Records for the task: Begin
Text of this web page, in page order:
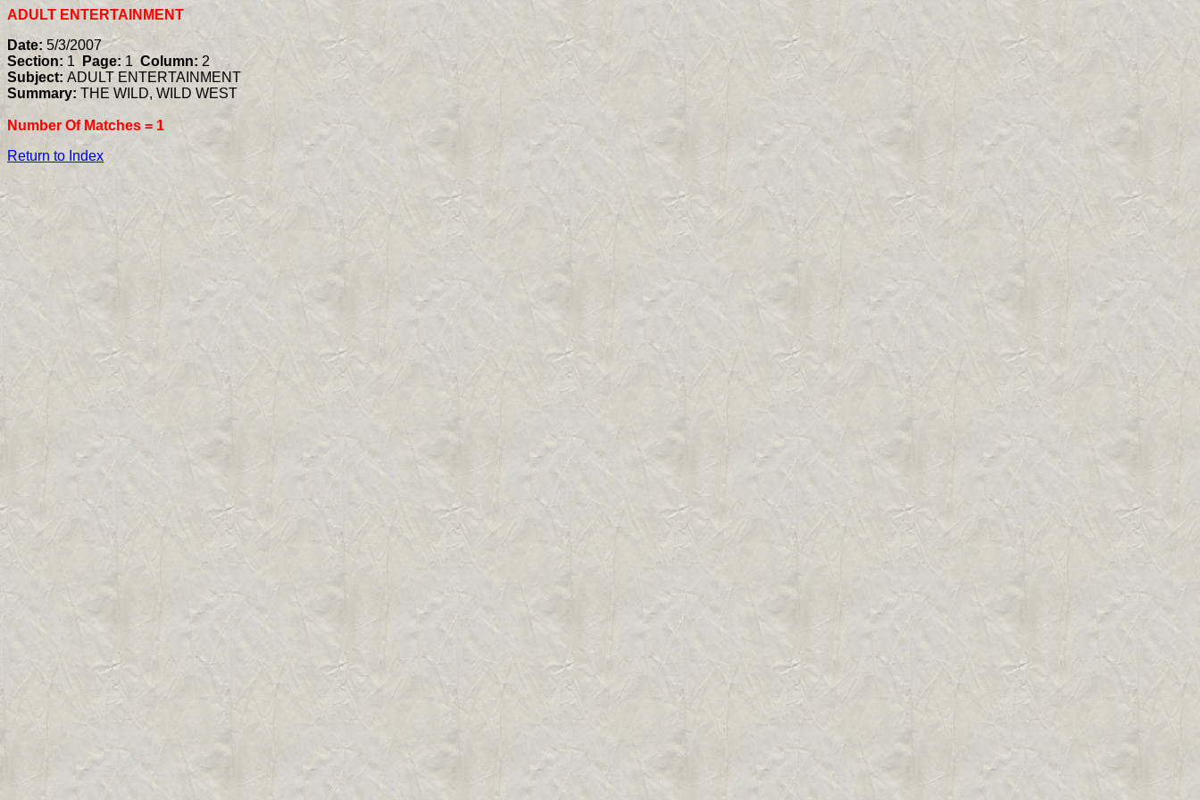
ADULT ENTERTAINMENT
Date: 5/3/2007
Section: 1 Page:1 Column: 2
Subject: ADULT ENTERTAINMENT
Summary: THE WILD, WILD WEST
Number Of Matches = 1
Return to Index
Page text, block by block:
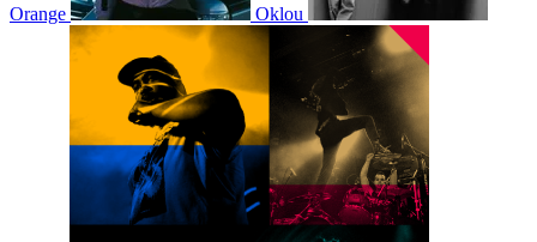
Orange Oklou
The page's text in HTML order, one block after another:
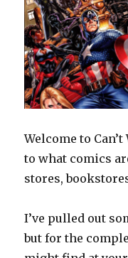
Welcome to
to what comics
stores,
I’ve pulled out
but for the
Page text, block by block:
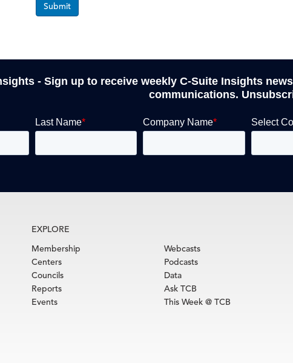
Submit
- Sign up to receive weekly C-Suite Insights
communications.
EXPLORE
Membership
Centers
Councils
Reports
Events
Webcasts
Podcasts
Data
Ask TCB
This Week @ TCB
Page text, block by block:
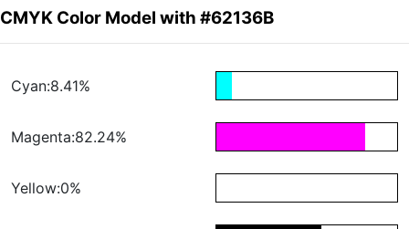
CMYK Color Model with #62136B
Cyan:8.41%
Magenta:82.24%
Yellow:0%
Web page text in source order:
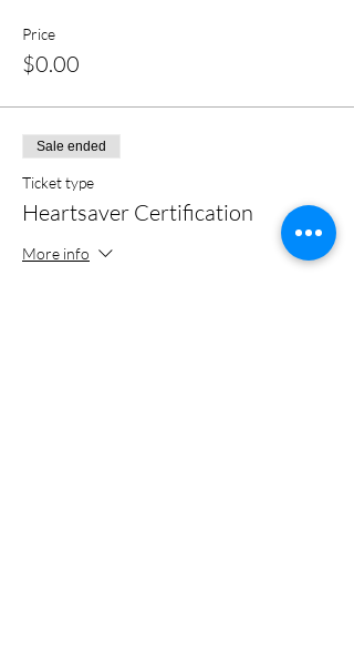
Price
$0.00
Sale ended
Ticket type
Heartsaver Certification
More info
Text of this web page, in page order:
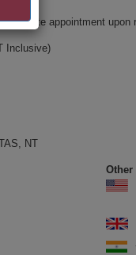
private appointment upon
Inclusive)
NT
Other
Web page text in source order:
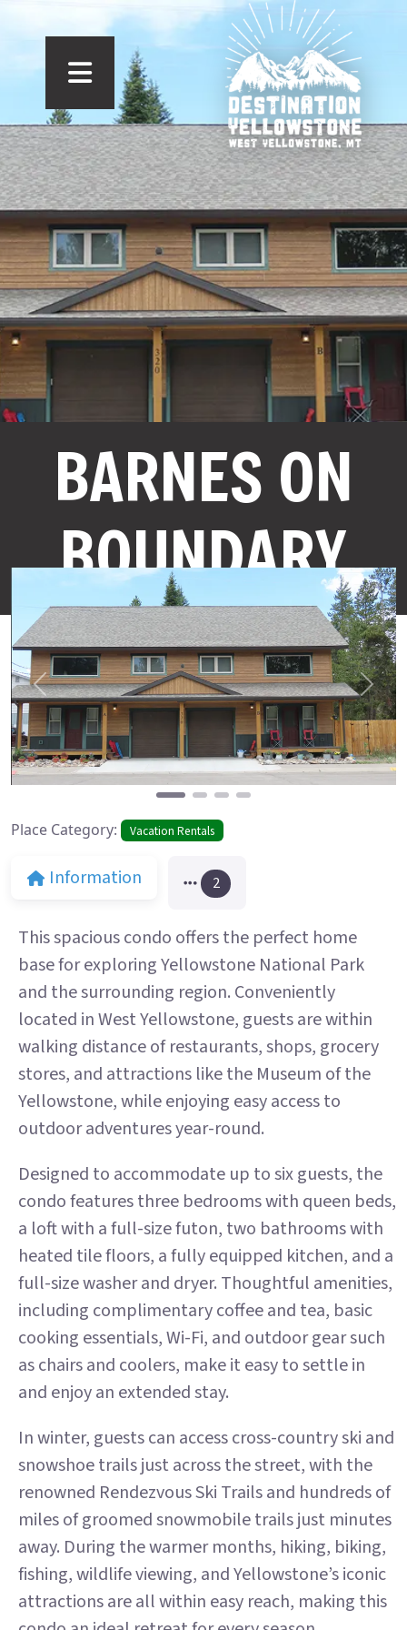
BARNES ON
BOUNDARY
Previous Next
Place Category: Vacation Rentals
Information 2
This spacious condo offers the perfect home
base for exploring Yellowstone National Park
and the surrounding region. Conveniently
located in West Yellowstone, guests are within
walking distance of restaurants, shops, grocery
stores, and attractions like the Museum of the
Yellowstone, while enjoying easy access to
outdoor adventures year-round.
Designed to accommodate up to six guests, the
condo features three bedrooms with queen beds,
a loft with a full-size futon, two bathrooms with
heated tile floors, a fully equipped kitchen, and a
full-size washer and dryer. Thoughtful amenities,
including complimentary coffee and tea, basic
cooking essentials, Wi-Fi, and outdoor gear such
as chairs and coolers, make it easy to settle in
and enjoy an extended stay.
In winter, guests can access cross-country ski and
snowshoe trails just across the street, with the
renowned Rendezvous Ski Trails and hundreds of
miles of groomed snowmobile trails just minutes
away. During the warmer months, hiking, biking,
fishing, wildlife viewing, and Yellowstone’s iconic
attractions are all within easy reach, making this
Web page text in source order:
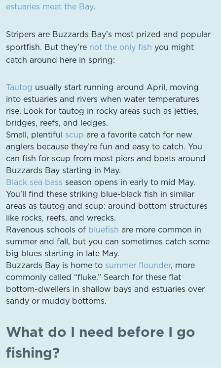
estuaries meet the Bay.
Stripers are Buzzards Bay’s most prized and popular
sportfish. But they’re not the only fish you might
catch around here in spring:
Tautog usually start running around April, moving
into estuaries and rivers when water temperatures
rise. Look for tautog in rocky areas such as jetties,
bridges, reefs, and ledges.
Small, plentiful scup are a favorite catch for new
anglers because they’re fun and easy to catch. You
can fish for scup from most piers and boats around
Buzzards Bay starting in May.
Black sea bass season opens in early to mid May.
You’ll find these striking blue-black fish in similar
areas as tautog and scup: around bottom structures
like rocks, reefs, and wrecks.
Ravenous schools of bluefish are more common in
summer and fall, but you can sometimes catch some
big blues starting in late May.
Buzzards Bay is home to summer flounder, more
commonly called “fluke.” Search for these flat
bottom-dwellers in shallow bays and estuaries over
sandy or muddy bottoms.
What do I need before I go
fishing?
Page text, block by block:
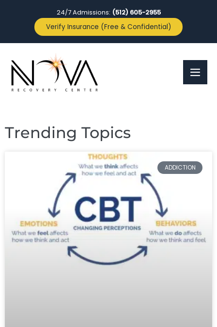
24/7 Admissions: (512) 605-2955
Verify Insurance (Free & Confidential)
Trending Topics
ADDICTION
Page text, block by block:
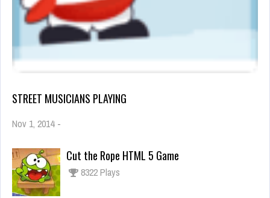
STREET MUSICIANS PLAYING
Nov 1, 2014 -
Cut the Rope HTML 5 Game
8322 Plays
Records for the task: End
Activity
The reply should hold only the lines of the listing above starting at the line containing "Black sea bass" and ending at the line containing "summer and fall, but", exactly as written.

Response for this exercise
Black sea bass season opens in early to mid May.
You’ll find these striking blue-black fish in similar
areas as tautog and scup: around bottom structures
like rocks, reefs, and wrecks.
Ravenous schools of bluefish are more common in
summer and fall, but you can sometimes catch some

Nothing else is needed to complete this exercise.